Önce yaşamayı garantiye alıyoruz. İçinde var olduğumuz dünyayı, evreni anlamak, bir başka aşama, bir başka çaba gerektiriyor.
Yaşlananların genç nesillere bıraktıkları, nesilden nesile kopyalama olan hayat tecrübesi denilen birikim, günlük hayatta işleyecek çeşitten düşünce modelleri sağlayan sağduyu teorilerine dayanır. Dünyayı anlamlandırmaya ve geleceği tahmin etmeye faydası olacağı varsayılır.

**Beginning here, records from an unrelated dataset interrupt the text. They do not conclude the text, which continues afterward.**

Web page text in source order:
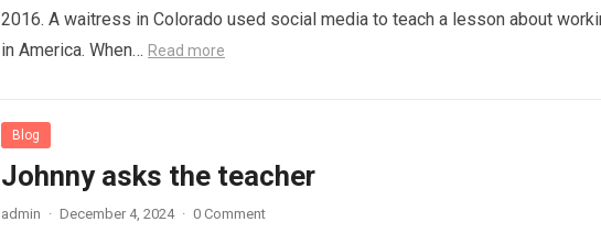
2016. A waitress in Colorado used social media to teach a lesson about
in America. When… Read more
Blog
Johnny asks the teacher
admin · December 4, 2024 · 0 Comment
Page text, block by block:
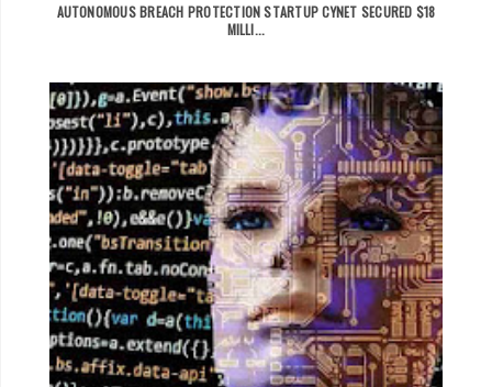
AUTONOMOUS BREACH PROTECTION STARTUP CYNET SECURED $18
MILLI...
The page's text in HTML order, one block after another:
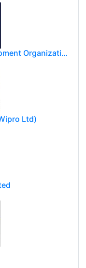
Defence Research and Development Organization (DRDO)
Ltd)
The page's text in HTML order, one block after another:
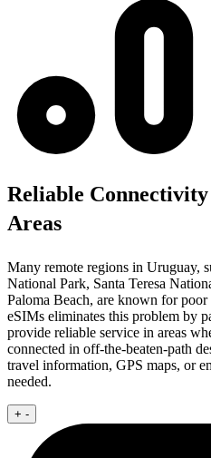
Reliable
Areas
Many remote regions in Uruguay,
National Park, Santa Teresa
Paloma Beach, are known for
eSIMs eliminates this problem by
provide reliable service in areas
connected in off-the-beaten-path
travel information, GPS maps, or
needed.
+ -
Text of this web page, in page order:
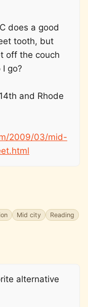
does a good
tooth, but
off the couch
go?
and Rhode
2009/03/mid-
Mid city
Reading
alternative
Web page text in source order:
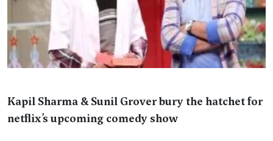
Kapil Sharma & Sunil Grover bury the hatchet for
netflix’s upcoming comedy show
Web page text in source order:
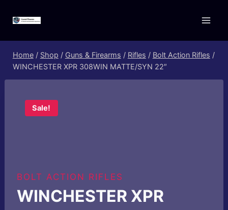
Home / Shop / Guns & Firearms / Rifles / Bolt Action Rifles /
WINCHESTER XPR 308WIN MATTE/SYN 22″
Sale!
BOLT ACTION RIFLES
WINCHESTER XPR
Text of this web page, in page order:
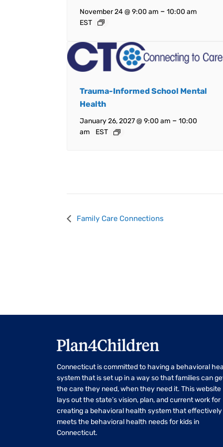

Sağduyudan sadece hammadde olarak yararlanıp bilim yapanlar, kendilerini kişisel yaşantılarından uzaklaştırıp olguları günlük hayatın etki ve deneylerinden farklı kavramaya özel çaba ve dikkat harcıyorlar.

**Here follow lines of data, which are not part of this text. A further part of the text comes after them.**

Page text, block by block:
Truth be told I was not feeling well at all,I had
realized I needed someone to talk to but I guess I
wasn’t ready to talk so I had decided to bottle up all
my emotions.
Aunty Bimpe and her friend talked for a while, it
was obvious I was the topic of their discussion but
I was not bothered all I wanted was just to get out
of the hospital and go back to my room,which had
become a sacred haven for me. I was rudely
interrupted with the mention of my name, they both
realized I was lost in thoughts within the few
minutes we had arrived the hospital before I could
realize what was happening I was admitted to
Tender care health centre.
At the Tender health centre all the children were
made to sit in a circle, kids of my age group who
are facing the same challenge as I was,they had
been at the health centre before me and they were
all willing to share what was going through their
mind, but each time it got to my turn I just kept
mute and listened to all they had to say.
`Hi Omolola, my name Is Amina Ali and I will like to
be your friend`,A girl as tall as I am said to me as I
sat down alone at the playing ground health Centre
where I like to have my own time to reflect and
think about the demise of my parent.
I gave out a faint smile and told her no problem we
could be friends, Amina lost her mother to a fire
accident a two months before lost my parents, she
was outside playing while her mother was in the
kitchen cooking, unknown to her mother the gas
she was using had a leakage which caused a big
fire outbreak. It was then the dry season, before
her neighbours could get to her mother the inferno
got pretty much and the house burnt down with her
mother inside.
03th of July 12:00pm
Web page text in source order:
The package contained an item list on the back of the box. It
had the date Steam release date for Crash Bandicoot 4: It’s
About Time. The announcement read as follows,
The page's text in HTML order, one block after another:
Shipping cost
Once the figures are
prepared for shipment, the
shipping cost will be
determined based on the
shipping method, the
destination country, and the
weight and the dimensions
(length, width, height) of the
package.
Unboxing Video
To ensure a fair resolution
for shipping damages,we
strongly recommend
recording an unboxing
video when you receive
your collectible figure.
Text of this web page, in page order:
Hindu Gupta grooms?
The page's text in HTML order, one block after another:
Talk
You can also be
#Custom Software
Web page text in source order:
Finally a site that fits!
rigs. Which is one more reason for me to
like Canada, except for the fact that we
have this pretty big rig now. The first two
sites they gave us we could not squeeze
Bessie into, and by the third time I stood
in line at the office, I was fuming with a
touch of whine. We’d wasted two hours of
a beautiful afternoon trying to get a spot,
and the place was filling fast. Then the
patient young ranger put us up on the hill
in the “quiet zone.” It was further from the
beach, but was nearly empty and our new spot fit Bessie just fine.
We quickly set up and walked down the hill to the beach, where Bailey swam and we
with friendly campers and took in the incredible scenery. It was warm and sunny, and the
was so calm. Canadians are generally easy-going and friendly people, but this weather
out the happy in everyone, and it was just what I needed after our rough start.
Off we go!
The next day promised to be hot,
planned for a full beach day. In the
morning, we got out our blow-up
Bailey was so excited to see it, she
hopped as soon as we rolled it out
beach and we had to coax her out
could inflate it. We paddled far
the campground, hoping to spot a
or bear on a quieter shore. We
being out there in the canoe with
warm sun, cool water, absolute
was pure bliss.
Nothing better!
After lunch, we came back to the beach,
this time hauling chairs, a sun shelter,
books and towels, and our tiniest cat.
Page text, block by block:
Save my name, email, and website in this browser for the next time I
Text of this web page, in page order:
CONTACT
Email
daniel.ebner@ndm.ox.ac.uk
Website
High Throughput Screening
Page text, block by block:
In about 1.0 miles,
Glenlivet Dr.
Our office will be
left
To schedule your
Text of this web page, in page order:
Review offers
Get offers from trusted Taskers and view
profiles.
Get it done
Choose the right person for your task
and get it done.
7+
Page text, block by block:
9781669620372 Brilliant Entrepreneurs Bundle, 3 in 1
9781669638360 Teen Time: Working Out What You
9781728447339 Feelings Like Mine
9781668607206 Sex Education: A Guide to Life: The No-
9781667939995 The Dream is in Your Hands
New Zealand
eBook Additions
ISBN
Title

İstisna sayılabileceklerin dışında bütün insanlar, gündelik hayatın içinde yaşıyor, günün içinde olup bitenleri yaşamaya alışıyor. Günü yaşayan çoğunluk insanı, günü yaşayamayan azınlığın bireylerine karşı baskıcı davranıyor, onu eziyor hatta siliyor. Günü yaşayan akıl, günü yaşamayan aklı anlamıyor, anlamakta zorlanıyor ya da ona orijinal süs bitkisi gibi bakıyor. Trene bakan, kendisini yıldızlara bakandan daha üstün sayıyor. Dünya yaşayışını, günübirlik yaşayanlar yönetiyor. Bazen kişisel yaşantısından uzaklaşanlardan fenomenleri, günlük hayatın etkisiyle  veya deneyselin kavramlarıyla kavrayamayanlardan etkileniyorlar. Günü yaşayanlar ne kadar sağduyulu iseler günü yasamayanlar elden geldiğince sağduyudan uzaklaşıyor. Bilim düşünce üretirken teknoloji, pratik kullanıma elverişli nesneleri imal etmeyi amaçlıyor. Kısaca günü yaşayanlar, kendini ispatlamamış, henüz ünlü olmamış bilim adamına deli diyor. Sonunda teknoloji için itici güç; pazar ekonomisi, mucit, para. Bilim adamı itibar kazanıyor. Bilimsel olma savındaki teori, eğer beklenen uygunluğa ulaşmıyorsa, eğer kanıtlarla uyuşmuyorsa, eğer içsel tutarlılığı yoksa, eğer elverişli bir açıklama sağlamıyorsa çöküyor.